On Thu, 05 Aug 2021 02:55:38 PDT (-0700), alex@ghiti.fr wrote:
> As described in [1], XIP kernel current implementation introduces a few
> drawbacks caused by the 'fixups'.
>
> All those fixups are necessary because the MMU is not enabled soon enough:
> this patch introduces a way to compute the early page table at
> 'compile-time' by generating, from the XIP config, a linker script that
> contains the early page table definition.
>
> A python script is used to generate the early page table: for now, it
> redefines quite a few macros from the C code, but I have at least one
> way to retrieve those values to avoid duplicating their definitions.
>
> XIP kernel then loads the static early page table before accessing any
> global variable in C and then avoids all the fixups.
>
> This is an RFC as there are quite a few things to clean and improve.
>
> [1] https://patchwork.kernel.org/project/linux-riscv/patch/20210618142353.2114854-1-alex@ghiti.fr/

The idea generally looks good, but since XIP systems are likely size 
constraied I'd like to see some rough numbers.  Specifically my worry 
would be that the page table is too large when resident in flash, but 
that might be canceled out by all the fixups.  I haven't actually looked 
at the code, but it might be possible to alleviate this by filling out 
the memory portion of the page tables super early in boot.

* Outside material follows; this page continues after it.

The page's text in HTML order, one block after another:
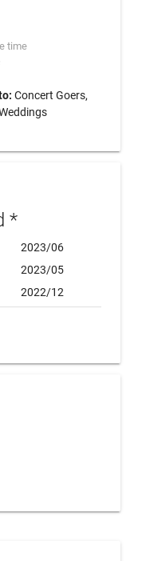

> Signed-off-by: Alexandre Ghiti <alex@ghiti.fr>
> ---
>  arch/riscv/Makefile                           |  11 ++
>  arch/riscv/include/asm/pgtable.h              |  22 +--
>  .../riscv/kernel/generate-early-page-table.py | 154 ++++++++++++++++++
>  arch/riscv/kernel/head.S                      |  62 +++++--
>  arch/riscv/kernel/setup.c                     |   2 +-
>  arch/riscv/kernel/vmlinux-xip.lds.S           |   3 +
>  arch/riscv/mm/init.c                          | 140 ++++++++--------
>  7 files changed, 286 insertions(+), 108 deletions(-)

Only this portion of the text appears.